Task requirements - Among the records below, find the lines that contain "those" and copy each of them.

Records -
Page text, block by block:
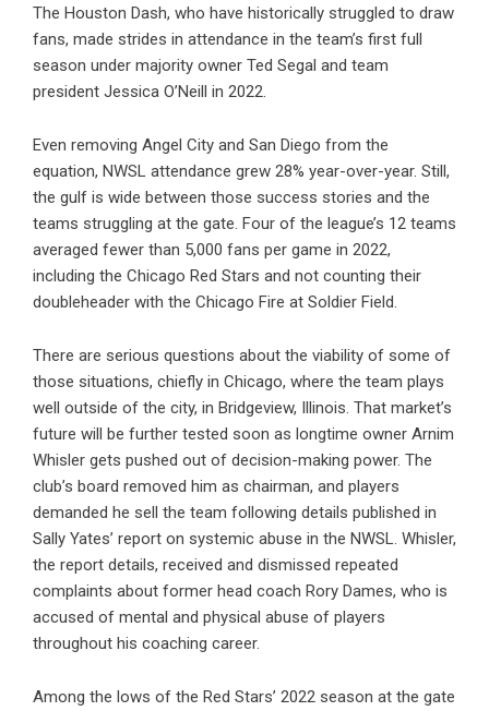
The Houston Dash, who have historically struggled to draw
fans, made strides in attendance in the team’s first full
season under majority owner Ted Segal and team
president Jessica O’Neill in 2022.
Even removing Angel City and San Diego from the
equation, NWSL attendance grew 28% year-over-year. Still,
the gulf is wide between those success stories and the
teams struggling at the gate. Four of the league’s 12 teams
averaged fewer than 5,000 fans per game in 2022,
including the Chicago Red Stars and not counting their
doubleheader with the Chicago Fire at Soldier Field.
There are serious questions about the viability of some of
those situations, chiefly in Chicago, where the team plays
well outside of the city, in Bridgeview, Illinois. That market’s
future will be further tested soon as longtime owner Arnim
Whisler gets pushed out of decision-making power. The
club’s board removed him as chairman, and players
demanded he sell the team following details published in
Sally Yates’ report on systemic abuse in the NWSL. Whisler,
the report details, received and dismissed repeated
complaints about former head coach Rory Dames, who is
accused of mental and physical abuse of players
throughout his coaching career.
Among the lows of the Red Stars’ 2022 season at the gate
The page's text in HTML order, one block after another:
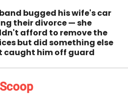
bugged his wife's car
their divorce — she
afford to remove the
but did something else
caught him off guard
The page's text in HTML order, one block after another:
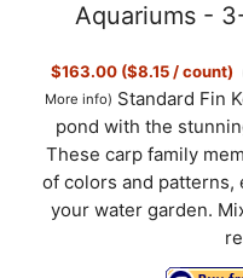
Aquariums -
$163.00 ($8.15 / count)
More info) Standard Fin
pond with the
These carp family
of colors and patterns,
your water garden.
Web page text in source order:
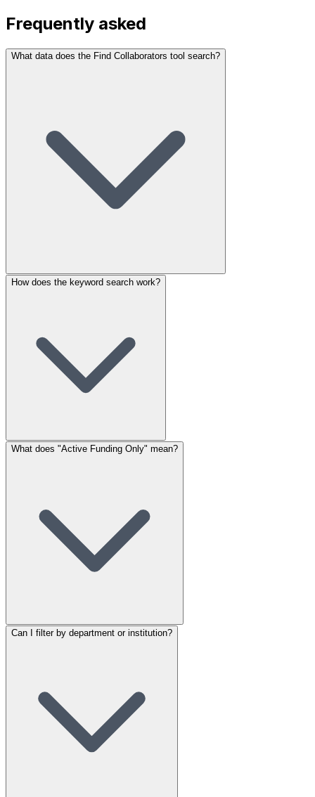
Frequently asked
What data does the Find Collaborators tool search?
How does the keyword search work?
What does "Active Funding Only" mean?
Can I filter by department or institution?
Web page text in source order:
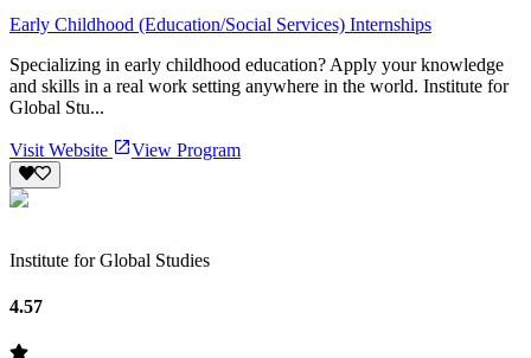
Early Childhood (Education/Social Services) Internships
Specializing in early childhood education? Apply your knowledge
and skills in a real work setting anywhere in the world. Institute for
Global Stu...
Visit Website View Program
Institute for Global Studies
4.57
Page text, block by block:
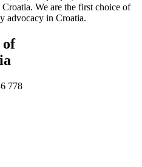
We are the first choice of
advocacy in Croatia.
of
778
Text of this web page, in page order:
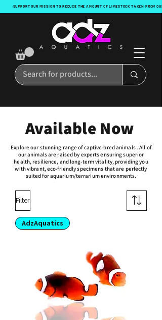
SUPPORT OUR MISSION TO REDUCE THE AMOUNT OF LIVESTOCK TAKEN FROM
Available Now
Explore our stunning range of captive-bred animals . All of
our animals are raised by experts ensuring superior
health, resilience, and long-term vitality, providing you
with vibrant, eco-friendly specimens that are perfectly
suited for aquarium/terrarium environments.
Filter
AdzAquatics
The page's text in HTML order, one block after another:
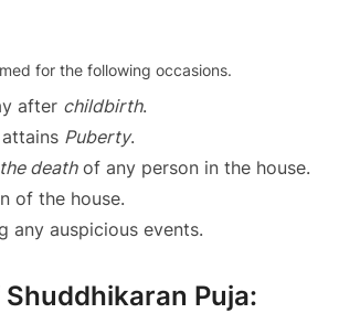
for the following occasions.
after childbirth.
Puberty.
deathof any person in the house.
of the house.
any auspicious events.
Puja:
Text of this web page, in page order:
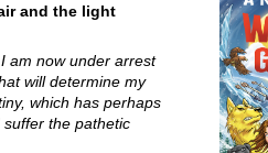
and the light
am now under arrest
will determine my
which has perhaps
the pathetic
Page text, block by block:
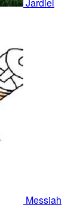
Jardiel
Messiah
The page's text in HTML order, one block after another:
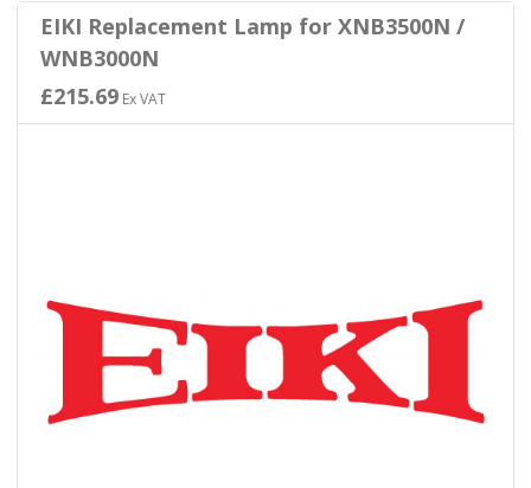
EIKI Replacement Lamp for XNB3500N /
WNB3000N
£215.69Ex VAT
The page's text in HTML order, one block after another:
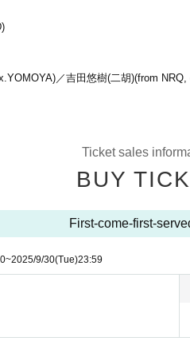
／吉田悠樹(二胡)(from
Ticket sales
BUY
First-come-first-
~2025/9/30(Tue)23:59
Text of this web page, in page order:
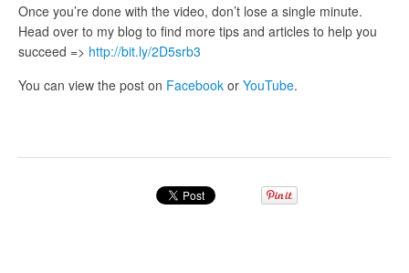
Once you’re done with the video, don’t lose a single minute.
Head over to my blog to find more tips and articles to help you
succeed => http://bit.ly/2D5srb3
You can view the post on Facebook or YouTube.
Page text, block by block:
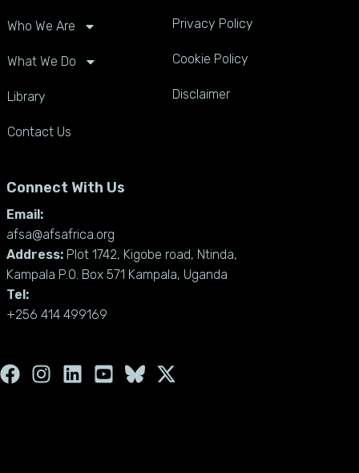
Who We Are
What We Do
Library
Contact Us
Privacy Policy
Cookie Policy
Disclaimer
Connect With Us
Email:
afsa@afsafrica.org
Address: Plot 1742, Kigobe road, Ntinda,
Kampala P.O. Box 571 Kampala, Uganda
Tel:
+256 414 499169
F
a
I
n
L
i
Y
o
X
-
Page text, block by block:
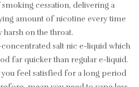
cessation, delivering a
amount of nicotine every time
on the throat.
concentrated salt nic e-liquid which
far quicker than regular e-liquid.
you feel satisfied for a long period
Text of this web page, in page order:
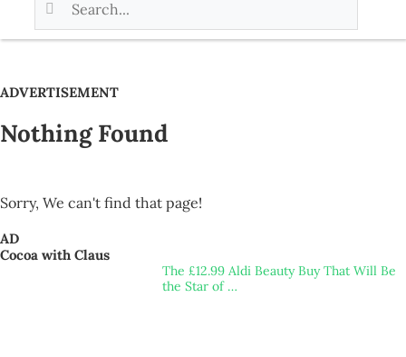
ADVERTISEMENT
Nothing Found
Sorry, We can't find that page!
AD
Cocoa with Claus
The £12.99 Aldi Beauty Buy That Will Be
the Star of …
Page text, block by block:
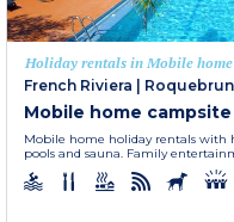
Holiday rentals in Mobile home
French Riviera |
Mobile home
Mobile home holiday rentals with
pools and sauna. Family
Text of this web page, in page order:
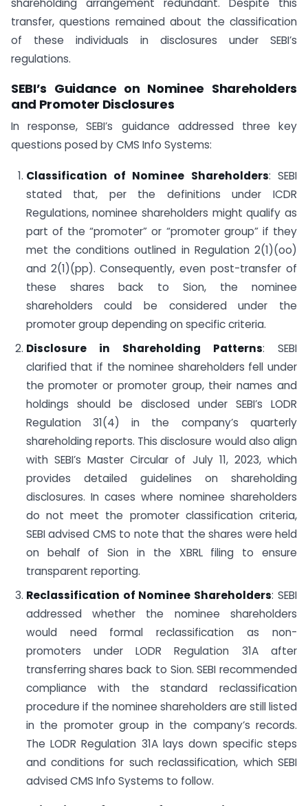
shareholding arrangement redundant. Despite this
transfer, questions remained about the classification
of these individuals in disclosures under SEBI’s
regulations.
SEBI’s Guidance on Nominee Shareholders
and Promoter Disclosures
In response, SEBI’s guidance addressed three key
questions posed by CMS Info Systems:
Classification of Nominee Shareholders: SEBI
stated that, per the definitions under ICDR
Regulations, nominee shareholders might qualify as
part of the “promoter” or “promoter group” if they
met the conditions outlined in Regulation 2(1)(oo)
and 2(1)(pp). Consequently, even post-transfer of
these shares back to Sion, the nominee
shareholders could be considered under the
promoter group depending on specific criteria.
Disclosure in Shareholding Patterns: SEBI
clarified that if the nominee shareholders fell under
the promoter or promoter group, their names and
holdings should be disclosed under SEBI’s LODR
Regulation 31(4) in the company’s quarterly
shareholding reports. This disclosure would also align
with SEBI’s Master Circular of July 11, 2023, which
provides detailed guidelines on shareholding
disclosures. In cases where nominee shareholders
do not meet the promoter classification criteria,
SEBI advised CMS to note that the shares were held
on behalf of Sion in the XBRL filing to ensure
transparent reporting.
Reclassification of Nominee Shareholders: SEBI
addressed whether the nominee shareholders
would need formal reclassification as non-
promoters under LODR Regulation 31A after
transferring shares back to Sion. SEBI recommended
compliance with the standard reclassification
procedure if the nominee shareholders are still listed
in the promoter group in the company’s records.
The LODR Regulation 31A lays down specific steps
and conditions for such reclassification, which SEBI
advised CMS Info Systems to follow.
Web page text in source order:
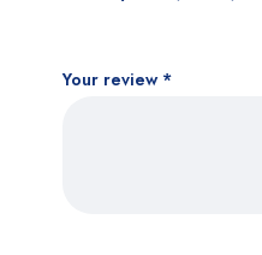
Your review *
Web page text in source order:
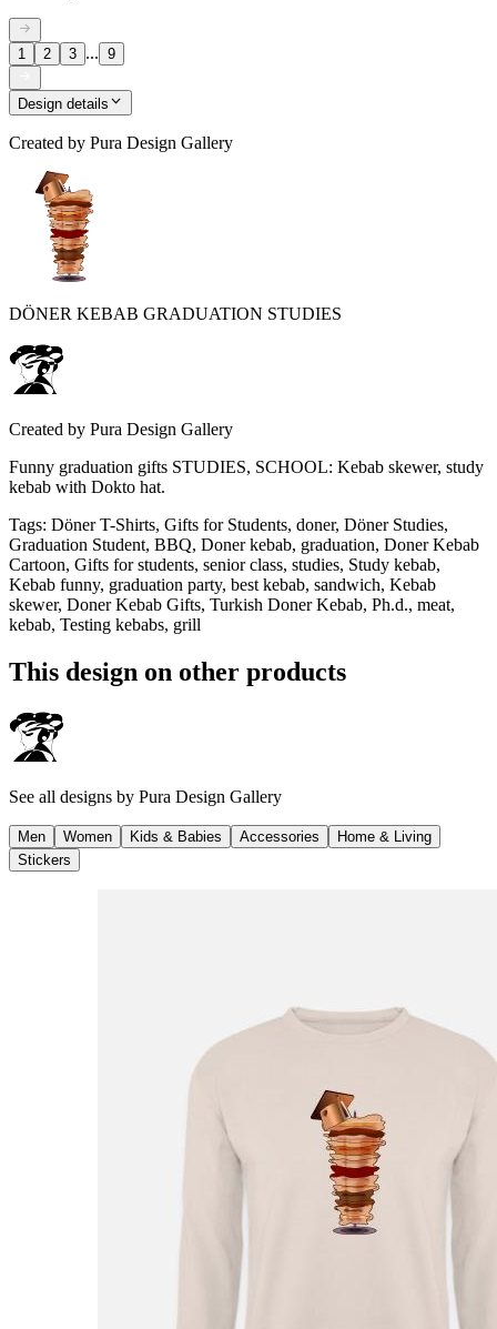
1 2 3 ... 9
Design details
Created by Pura Design Gallery
DÖNER KEBAB GRADUATION STUDIES
Created by Pura Design Gallery
Funny graduation gifts STUDIES, SCHOOL: Kebab skewer, study
kebab with Dokto hat.
Tags: Döner T-Shirts, Gifts for Students, doner, Döner Studies,
Graduation Student, BBQ, Doner kebab, graduation, Doner Kebab
Cartoon, Gifts for students, senior class, studies, Study kebab,
Kebab funny, graduation party, best kebab, sandwich, Kebab
skewer, Doner Kebab Gifts, Turkish Doner Kebab, Ph.d., meat,
kebab, Testing kebabs, grill
This design on other products
See all designs by Pura Design Gallery
Men Women Kids & Babies Accessories
Home & Living
Stickers
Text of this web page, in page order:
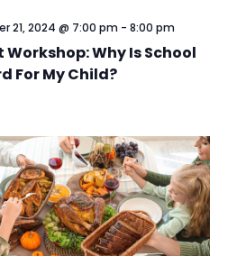
Workshop: Why Is School
For My Child?
21, 2024 @ 7:00 pm - 8:00 pm
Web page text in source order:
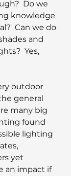
Do we
knowledge
Can we do
and
Yes,
outdoor
general
many big
found
lighting
yet
an impact if

Problem solution -
the gulf is wide between those success stories and the
those situations, chiefly in Chicago, where the team plays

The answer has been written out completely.